Likewise, you want to see the new Marvel movie, because you liked most of the other ones, so you believe that they'll continue to deliver for you, entertainment-wise.
But it's important to remember that, unlike deduction, where true premises entail true conclusions, inductive premises only mean that the conclusion is likely to be true.
Inductive arguments don't provide you with certainty.
Instead, they work in terms of probabilities. And they're useful for more than predicting what's going to happen. For example: Most men in ancient Athens had beards.
Socrates was a man who lived in ancient Athens.
Therefore, Socrates probably had a beard.
This is an inductive argument, because it starts with what we already know – about the grooming habits of ancient Athenian men, and about the time and place in which Socrates lived – and makes an educated guess based on that information.
There's no guarantee that the conclusion is correct, but what's known would seem to support it.
Reasoning like this is incredibly useful, which is why it's so common. But there's also a problem. The future doesn't always resemble the past. And every pattern has its outliers. So induction always has the potential to produce false results.
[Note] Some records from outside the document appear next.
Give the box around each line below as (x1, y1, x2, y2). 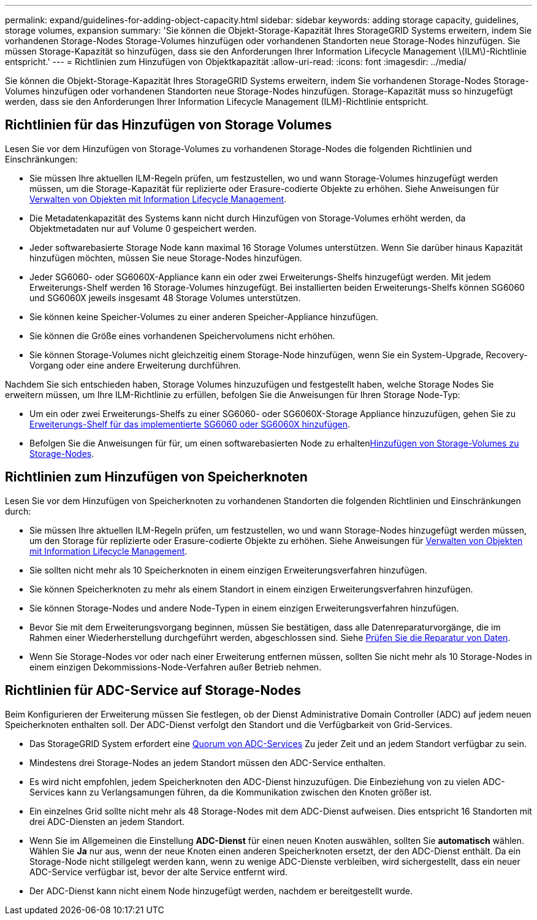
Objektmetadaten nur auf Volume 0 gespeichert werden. (29, 223, 257, 234)
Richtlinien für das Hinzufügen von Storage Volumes (5, 117, 332, 133)
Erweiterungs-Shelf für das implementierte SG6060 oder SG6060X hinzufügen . (29, 418, 351, 429)
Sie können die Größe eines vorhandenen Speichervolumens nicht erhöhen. (29, 330, 335, 341)
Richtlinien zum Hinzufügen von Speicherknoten (5, 469, 308, 485)
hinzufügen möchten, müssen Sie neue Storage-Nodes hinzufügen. (29, 252, 302, 263)
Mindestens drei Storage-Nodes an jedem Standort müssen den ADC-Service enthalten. (29, 757, 386, 768)
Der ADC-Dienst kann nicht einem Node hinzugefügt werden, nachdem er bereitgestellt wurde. (29, 885, 413, 896)
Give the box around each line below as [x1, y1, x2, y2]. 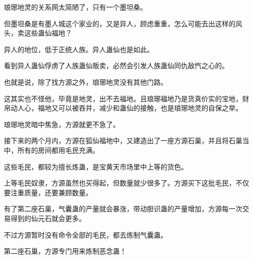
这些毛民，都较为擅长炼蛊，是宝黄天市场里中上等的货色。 [4, 161, 188, 171]
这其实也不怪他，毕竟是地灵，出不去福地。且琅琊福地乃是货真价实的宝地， [4, 93, 242, 103]
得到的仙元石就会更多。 [10, 213, 86, 223]
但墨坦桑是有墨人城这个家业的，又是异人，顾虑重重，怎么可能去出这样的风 [4, 18, 242, 28]
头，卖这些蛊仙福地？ [4, 28, 72, 38]
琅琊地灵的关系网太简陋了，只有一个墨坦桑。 [4, 2, 147, 12]
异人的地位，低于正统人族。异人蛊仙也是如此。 [4, 44, 154, 54]
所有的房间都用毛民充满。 [17, 145, 99, 155]
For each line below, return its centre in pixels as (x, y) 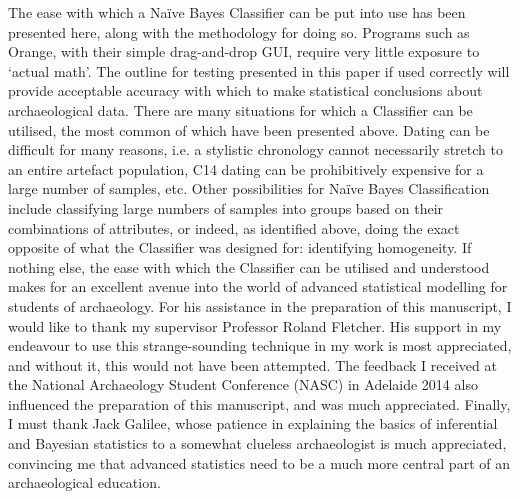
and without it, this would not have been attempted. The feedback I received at (252, 364)
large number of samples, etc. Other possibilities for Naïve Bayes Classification (249, 188)
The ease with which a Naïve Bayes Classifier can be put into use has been (237, 12)
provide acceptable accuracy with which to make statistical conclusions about (245, 90)
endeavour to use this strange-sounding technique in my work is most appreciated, (260, 345)
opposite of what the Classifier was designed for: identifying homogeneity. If (240, 247)
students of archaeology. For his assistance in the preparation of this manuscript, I (260, 305)
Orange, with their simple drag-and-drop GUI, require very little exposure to (244, 51)
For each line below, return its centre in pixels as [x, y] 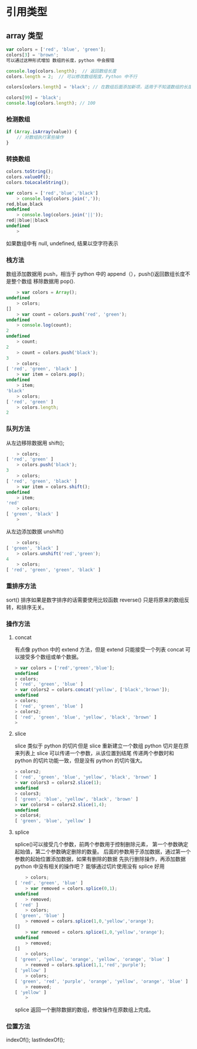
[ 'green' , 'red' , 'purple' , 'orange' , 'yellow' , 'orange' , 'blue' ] [101, 981]
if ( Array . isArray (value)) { [42, 132]
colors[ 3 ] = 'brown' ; [33, 55]
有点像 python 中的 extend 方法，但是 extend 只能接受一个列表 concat [99, 649]
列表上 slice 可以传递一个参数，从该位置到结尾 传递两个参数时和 [97, 753]
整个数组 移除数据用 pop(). [43, 281]
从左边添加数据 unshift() [35, 531]
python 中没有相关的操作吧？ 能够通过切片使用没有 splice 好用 [90, 866]
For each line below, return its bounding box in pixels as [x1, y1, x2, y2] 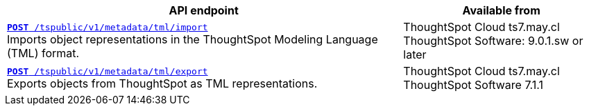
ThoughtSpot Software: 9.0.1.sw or [403, 34, 583, 48]
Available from [462, 3, 540, 17]
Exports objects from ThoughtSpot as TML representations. [7, 76, 318, 90]
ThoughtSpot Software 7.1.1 [403, 78, 543, 92]
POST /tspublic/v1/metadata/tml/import [7, 21, 208, 32]
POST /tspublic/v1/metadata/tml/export [7, 65, 208, 77]
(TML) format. [7, 46, 80, 60]
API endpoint [169, 3, 239, 17]
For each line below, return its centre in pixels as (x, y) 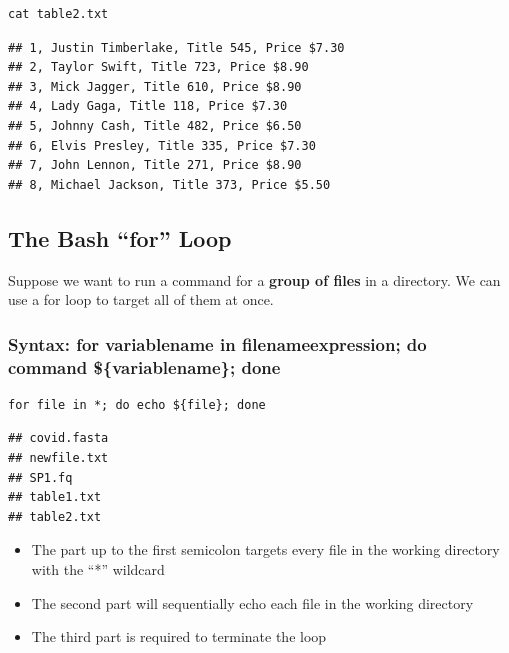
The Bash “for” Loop (120, 237)
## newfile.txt (58, 458)
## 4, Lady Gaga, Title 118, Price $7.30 (148, 106)
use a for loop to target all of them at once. (141, 299)
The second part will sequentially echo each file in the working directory (252, 602)
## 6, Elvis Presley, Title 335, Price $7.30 (162, 145)
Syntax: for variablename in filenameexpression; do (217, 343)
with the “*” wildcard (98, 569)
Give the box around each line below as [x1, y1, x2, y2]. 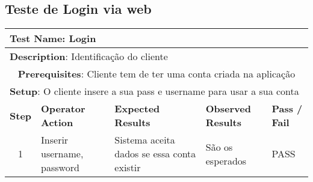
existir [114, 160, 141, 175]
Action [41, 115, 73, 130]
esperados [205, 153, 247, 168]
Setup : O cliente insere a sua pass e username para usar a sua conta [10, 84, 299, 99]
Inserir [41, 133, 69, 147]
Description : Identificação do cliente [10, 49, 168, 64]
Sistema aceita [114, 133, 175, 147]
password [41, 160, 79, 175]
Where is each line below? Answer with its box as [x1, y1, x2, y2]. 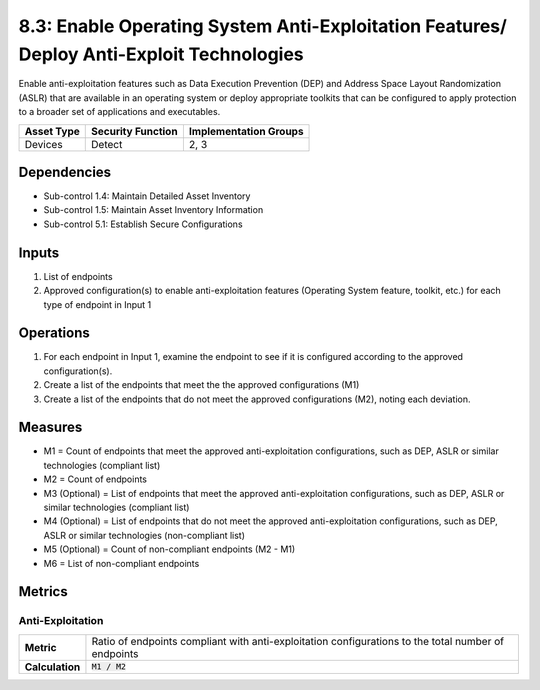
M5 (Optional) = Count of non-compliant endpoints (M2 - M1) [43, 543, 296, 555]
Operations [18, 325, 90, 342]
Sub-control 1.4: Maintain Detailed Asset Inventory [43, 190, 251, 202]
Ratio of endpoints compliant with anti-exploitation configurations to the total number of [91, 634, 505, 648]
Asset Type [24, 124, 80, 138]
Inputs [18, 244, 60, 261]
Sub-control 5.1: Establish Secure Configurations [43, 218, 244, 230]
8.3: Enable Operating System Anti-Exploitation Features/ [18, 15, 507, 37]
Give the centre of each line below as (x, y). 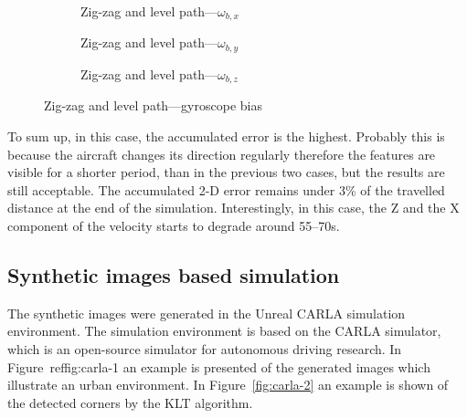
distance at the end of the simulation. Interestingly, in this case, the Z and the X (233, 208)
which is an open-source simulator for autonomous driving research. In (205, 348)
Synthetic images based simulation (174, 274)
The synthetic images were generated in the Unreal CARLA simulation (207, 313)
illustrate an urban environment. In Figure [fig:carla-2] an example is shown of (228, 385)
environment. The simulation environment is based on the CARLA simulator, (224, 331)
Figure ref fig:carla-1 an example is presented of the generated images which (219, 366)
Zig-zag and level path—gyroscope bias (153, 105)

Aspirin might not work on a really bad headache. The new Marvel movie might be awful. And, yeah, maybe a specific guy in Athens had a beard but it's possible he didn't! While the world tends to work according to predictable rules, sometimes those rules are violated.
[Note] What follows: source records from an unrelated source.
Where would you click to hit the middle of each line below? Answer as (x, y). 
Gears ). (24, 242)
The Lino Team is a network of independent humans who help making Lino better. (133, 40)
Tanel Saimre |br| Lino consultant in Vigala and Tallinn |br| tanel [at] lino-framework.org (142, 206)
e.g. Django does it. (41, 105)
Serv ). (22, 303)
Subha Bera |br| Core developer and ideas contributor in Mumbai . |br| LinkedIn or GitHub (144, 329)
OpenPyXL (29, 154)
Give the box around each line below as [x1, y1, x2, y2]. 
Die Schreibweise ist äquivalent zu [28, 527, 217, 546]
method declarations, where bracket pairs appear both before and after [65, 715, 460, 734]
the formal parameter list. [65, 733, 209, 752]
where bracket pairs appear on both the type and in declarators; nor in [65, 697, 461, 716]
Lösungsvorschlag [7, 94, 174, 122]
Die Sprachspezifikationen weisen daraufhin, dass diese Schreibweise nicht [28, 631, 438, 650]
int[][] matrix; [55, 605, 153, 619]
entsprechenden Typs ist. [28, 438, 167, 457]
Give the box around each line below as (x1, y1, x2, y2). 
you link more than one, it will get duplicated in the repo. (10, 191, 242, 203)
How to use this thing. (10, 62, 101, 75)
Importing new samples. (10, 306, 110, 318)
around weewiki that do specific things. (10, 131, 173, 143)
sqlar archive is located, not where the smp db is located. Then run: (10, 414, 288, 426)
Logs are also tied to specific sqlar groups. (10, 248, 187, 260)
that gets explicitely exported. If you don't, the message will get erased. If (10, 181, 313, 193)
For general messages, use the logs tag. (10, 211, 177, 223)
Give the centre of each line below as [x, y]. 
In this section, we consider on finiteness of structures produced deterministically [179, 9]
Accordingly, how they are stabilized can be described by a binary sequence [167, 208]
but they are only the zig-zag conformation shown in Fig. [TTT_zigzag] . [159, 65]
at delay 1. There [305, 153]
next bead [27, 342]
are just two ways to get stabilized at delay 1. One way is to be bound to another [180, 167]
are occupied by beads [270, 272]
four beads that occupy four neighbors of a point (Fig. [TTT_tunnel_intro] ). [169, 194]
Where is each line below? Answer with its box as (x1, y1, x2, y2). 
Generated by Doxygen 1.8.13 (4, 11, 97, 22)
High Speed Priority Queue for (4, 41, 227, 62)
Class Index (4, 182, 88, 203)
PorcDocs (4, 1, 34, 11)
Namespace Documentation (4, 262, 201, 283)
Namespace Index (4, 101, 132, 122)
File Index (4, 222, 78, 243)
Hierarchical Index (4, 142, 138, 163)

And you know what you need when that happens? A little Flash Philosophy. Off to the Thought Bubble. Contemporary American philosopher Nelson Goodman confronts the problems of induction, using a thought exercise about a hypothetical substance called grue.
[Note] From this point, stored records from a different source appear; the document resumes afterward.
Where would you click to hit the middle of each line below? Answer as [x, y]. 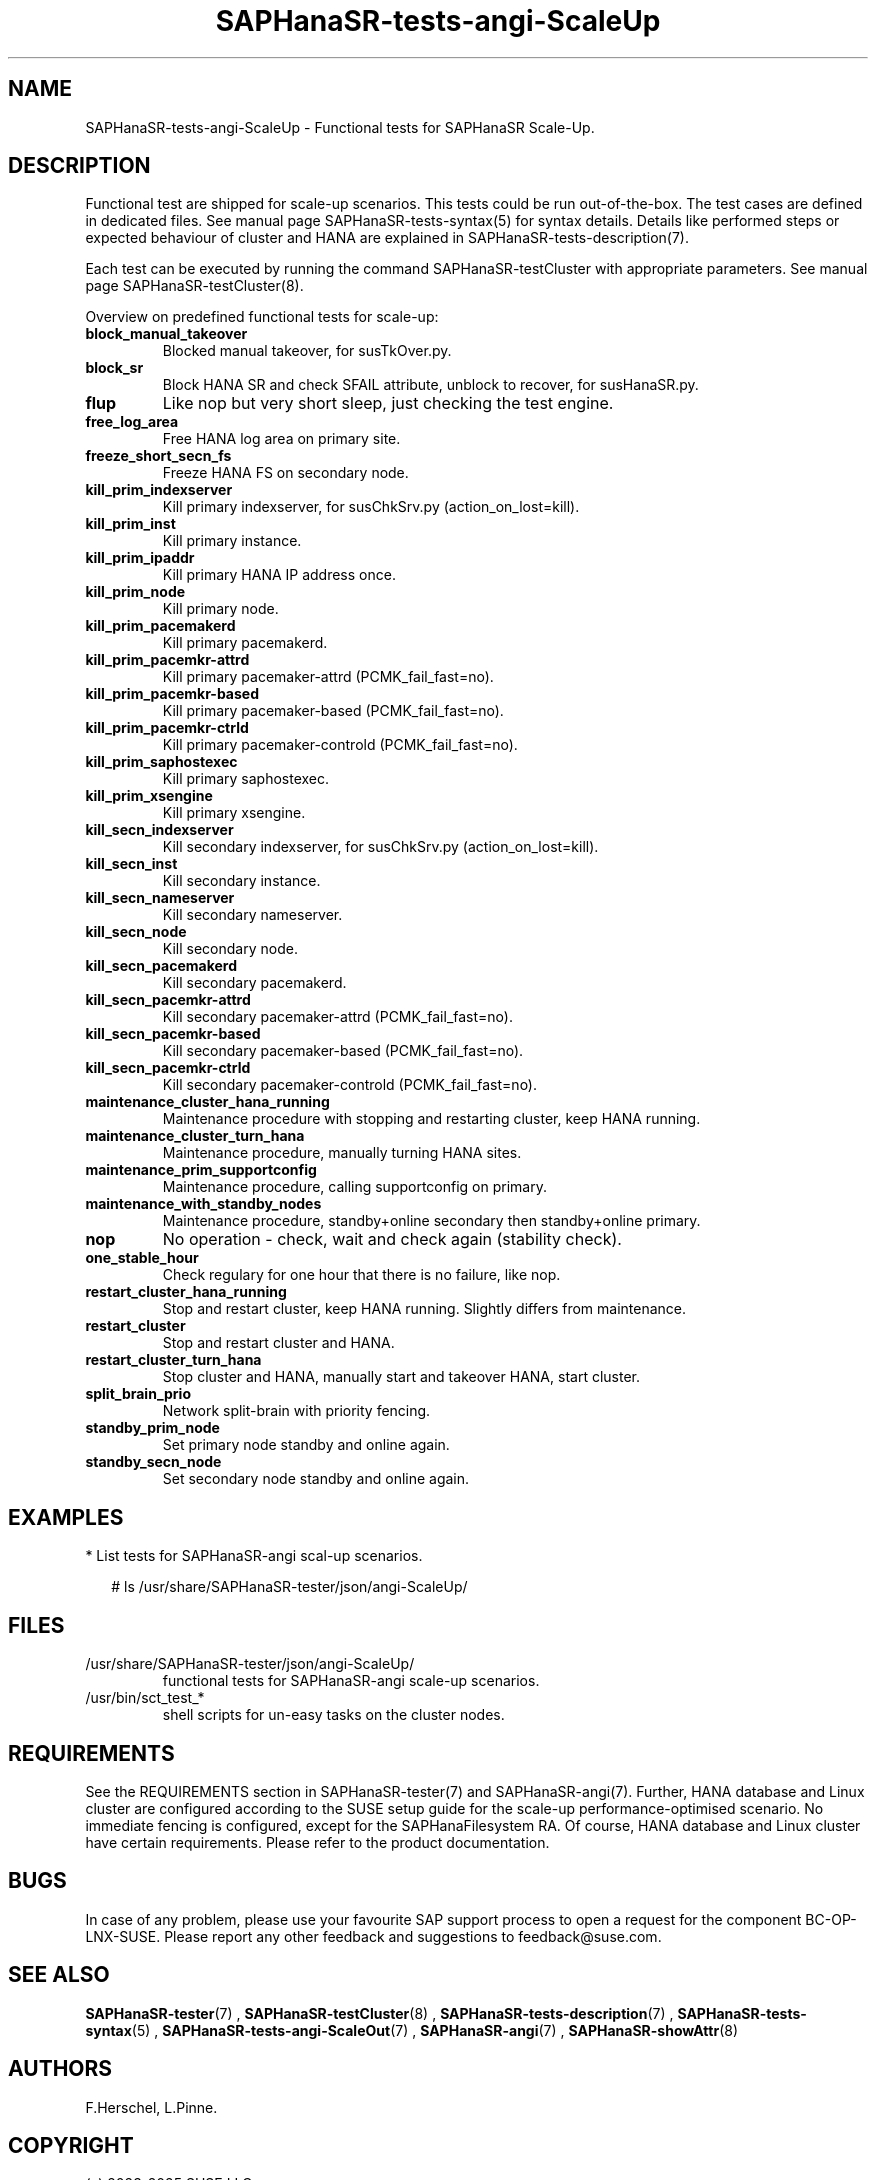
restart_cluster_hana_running [186, 1292]
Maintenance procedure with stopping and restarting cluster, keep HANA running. [431, 1119]
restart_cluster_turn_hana [173, 1360]
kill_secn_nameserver [160, 898]
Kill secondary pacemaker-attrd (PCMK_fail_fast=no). [337, 1017]
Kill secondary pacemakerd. [254, 983]
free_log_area [132, 422]
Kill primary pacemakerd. [245, 643]

According to Goodman's scenario, grue is anything that's the color green before a certain time, a time that we will call t. And another property of grue is that, while it's green before time t, it's blue after it.
Now, let's assume that we're living in a time before t. t could happen a hundred years from now or tomorrow, but we know that all of the emeralds we've ever seen are green.
So, inductive reasoning lets us conclude that all emeralds are green, and will remain green after time t -- since emeralds haven't been known to change color.
BUT! All emeralds are grue! Because it's not yet time t, and they're green, which is part of the definition of grue. So we have no choice but to conclude that the emeralds will be blue after time t arrives.
Now we've got a problem. Because inductive reasoning has led us to conclude that emeralds will be blue after time t, but inductive reasoning also tells us that they'll remain green. Goodman's riddle reminds us that inductive evidence can be flawed, or contradictory.
It can make you think that you can predict the future, when of course you can't. So, there are times when you need to get at the truth in other ways.
Like by eliminating what's obviously not true, and considering what's most likely. And for this, we turn our attention to one of the most important philosophical figures of 19th century England: Sherlock Holmes.
In chapter six of Sir Arthur Conan Doyle's “The Sign of the Four,” Mr. Holmes says, and I quote: “When you have eliminated the impossible, whatever remains, however improbable, must be the truth.”
This is probably the best, most succinct description ever given of the kind of reasoning known as abduction.
Which I know, it sounds like we're talking about a kidnapping or something, but abduction is a thought process sometimes described as “inference to the best explanation.”